→ **About this task**: Everything in the data must be repeated exactly, apart from the pictures, which are left out.

→ **Exercise material**:
___

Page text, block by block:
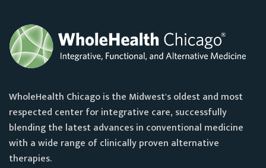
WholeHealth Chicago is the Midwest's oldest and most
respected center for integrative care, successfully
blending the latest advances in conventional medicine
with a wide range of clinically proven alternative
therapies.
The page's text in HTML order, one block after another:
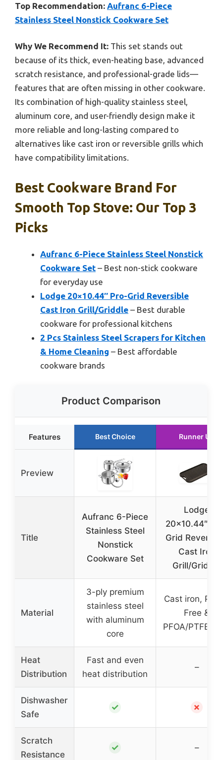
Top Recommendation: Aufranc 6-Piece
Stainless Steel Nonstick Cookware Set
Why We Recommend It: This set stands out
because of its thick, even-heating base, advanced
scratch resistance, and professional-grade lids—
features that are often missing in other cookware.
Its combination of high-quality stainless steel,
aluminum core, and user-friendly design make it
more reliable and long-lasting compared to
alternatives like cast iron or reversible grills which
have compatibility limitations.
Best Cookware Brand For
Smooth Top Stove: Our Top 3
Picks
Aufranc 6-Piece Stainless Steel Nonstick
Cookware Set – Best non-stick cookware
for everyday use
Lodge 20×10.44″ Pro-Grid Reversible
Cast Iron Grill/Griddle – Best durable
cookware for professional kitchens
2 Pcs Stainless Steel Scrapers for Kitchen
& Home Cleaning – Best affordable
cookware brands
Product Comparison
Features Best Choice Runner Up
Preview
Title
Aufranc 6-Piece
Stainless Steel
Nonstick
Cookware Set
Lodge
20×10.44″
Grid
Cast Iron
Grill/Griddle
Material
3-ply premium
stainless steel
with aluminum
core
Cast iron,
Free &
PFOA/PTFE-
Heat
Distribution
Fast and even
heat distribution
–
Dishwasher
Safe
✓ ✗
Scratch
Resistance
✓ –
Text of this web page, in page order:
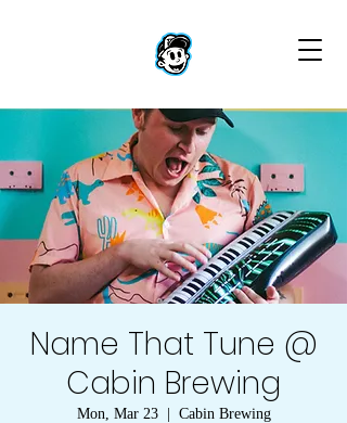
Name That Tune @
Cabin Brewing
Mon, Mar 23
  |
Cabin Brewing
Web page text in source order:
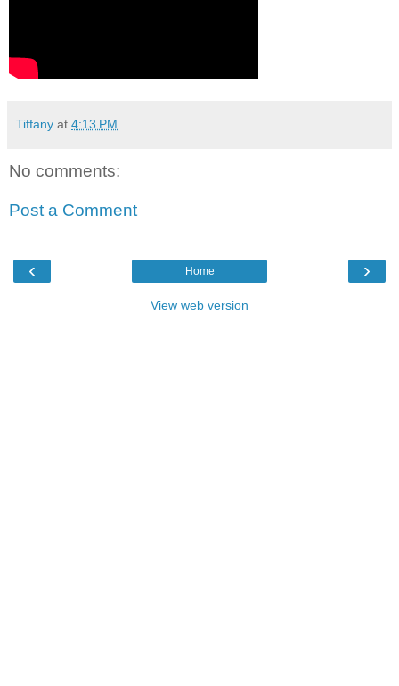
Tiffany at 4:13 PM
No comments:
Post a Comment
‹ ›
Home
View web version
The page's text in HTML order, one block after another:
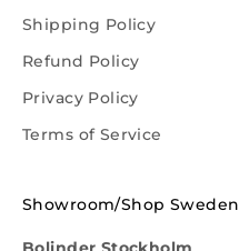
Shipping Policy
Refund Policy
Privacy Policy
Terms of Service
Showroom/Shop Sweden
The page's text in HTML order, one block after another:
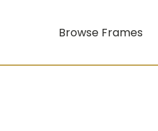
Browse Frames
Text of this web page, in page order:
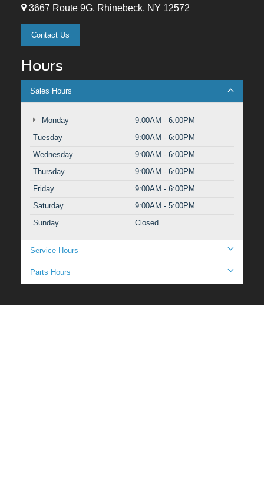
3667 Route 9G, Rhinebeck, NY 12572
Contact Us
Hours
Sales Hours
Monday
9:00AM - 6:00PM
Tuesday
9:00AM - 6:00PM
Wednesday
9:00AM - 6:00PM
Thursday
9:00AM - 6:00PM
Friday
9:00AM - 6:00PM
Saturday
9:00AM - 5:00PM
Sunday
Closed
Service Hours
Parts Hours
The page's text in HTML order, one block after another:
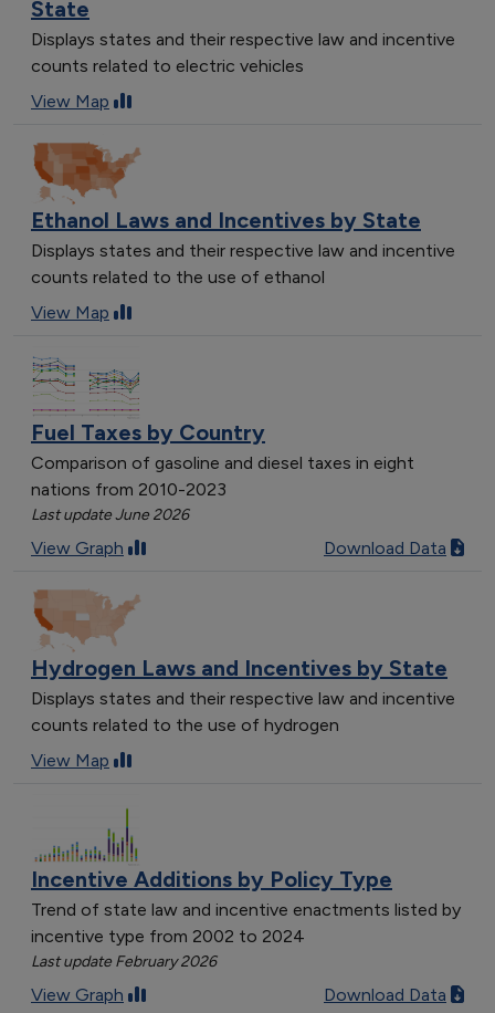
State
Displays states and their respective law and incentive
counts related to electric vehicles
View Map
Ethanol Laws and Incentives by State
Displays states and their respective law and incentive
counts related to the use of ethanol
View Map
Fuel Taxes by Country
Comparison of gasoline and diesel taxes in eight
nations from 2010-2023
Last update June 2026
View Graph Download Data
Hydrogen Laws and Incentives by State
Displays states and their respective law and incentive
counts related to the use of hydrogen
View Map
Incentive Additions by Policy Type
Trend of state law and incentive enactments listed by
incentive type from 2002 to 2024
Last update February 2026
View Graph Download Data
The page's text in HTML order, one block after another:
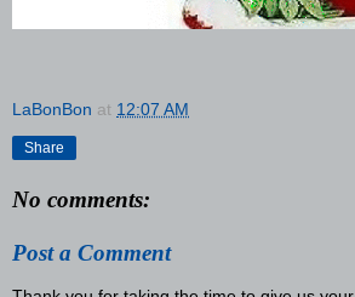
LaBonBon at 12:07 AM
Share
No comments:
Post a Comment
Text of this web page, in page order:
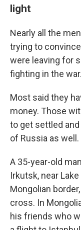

___

→ **Output of the task**:
Page text, block by block:
WholeHealth Chicago is the Midwest's oldest and most
respected center for integrative care, successfully
blending the latest advances in conventional medicine
with a wide range of clinically proven alternative
therapies.
The page's text in HTML order, one block after another:
Top Recommendation: Aufranc 6-Piece
Stainless Steel Nonstick Cookware Set
Why We Recommend It: This set stands out
because of its thick, even-heating base, advanced
scratch resistance, and professional-grade lids—
features that are often missing in other cookware.
Its combination of high-quality stainless steel,
aluminum core, and user-friendly design make it
more reliable and long-lasting compared to
alternatives like cast iron or reversible grills which
have compatibility limitations.
Best Cookware Brand For
Smooth Top Stove: Our Top 3
Picks
Aufranc 6-Piece Stainless Steel Nonstick
Cookware Set – Best non-stick cookware
for everyday use
Lodge 20×10.44″ Pro-Grid Reversible
Cast Iron Grill/Griddle – Best durable
cookware for professional kitchens
2 Pcs Stainless Steel Scrapers for Kitchen
& Home Cleaning – Best affordable
cookware brands
Product Comparison
Features Best Choice Runner Up
Preview
Title
Aufranc 6-Piece
Stainless Steel
Nonstick
Cookware Set
Lodge
20×10.44″
Grid
Cast Iron
Grill/Griddle
Material
3-ply premium
stainless steel
with aluminum
core
Cast iron,
Free &
PFOA/PTFE-
Heat
Distribution
Fast and even
heat distribution
–
Dishwasher
Safe
✓ ✗
Scratch
Resistance
✓ –
Text of this web page, in page order:
Name That Tune @
Cabin Brewing
Mon, Mar 23
  |
Cabin Brewing
Web page text in source order:
Tiffany at 4:13 PM
No comments:
Post a Comment
‹ ›
Home
View web version
The page's text in HTML order, one block after another:
Shipping Policy
Refund Policy
Privacy Policy
Terms of Service
Showroom/Shop Sweden
The page's text in HTML order, one block after another:
Browse Frames
Text of this web page, in page order:
3667 Route 9G, Rhinebeck, NY 12572
Contact Us
Hours
Sales Hours
Monday
9:00AM - 6:00PM
Tuesday
9:00AM - 6:00PM
Wednesday
9:00AM - 6:00PM
Thursday
9:00AM - 6:00PM
Friday
9:00AM - 6:00PM
Saturday
9:00AM - 5:00PM
Sunday
Closed
Service Hours
Parts Hours
The page's text in HTML order, one block after another:
State
Displays states and their respective law and incentive
counts related to electric vehicles
View Map
Ethanol Laws and Incentives by State
Displays states and their respective law and incentive
counts related to the use of ethanol
View Map
Fuel Taxes by Country
Comparison of gasoline and diesel taxes in eight
nations from 2010-2023
Last update June 2026
View Graph Download Data
Hydrogen Laws and Incentives by State
Displays states and their respective law and incentive
counts related to the use of hydrogen
View Map
Incentive Additions by Policy Type
Trend of state law and incentive enactments listed by
incentive type from 2002 to 2024
Last update February 2026
View Graph Download Data
The page's text in HTML order, one block after another:
LaBonBon at 12:07 AM
Share
No comments:
Post a Comment
Text of this web page, in page order:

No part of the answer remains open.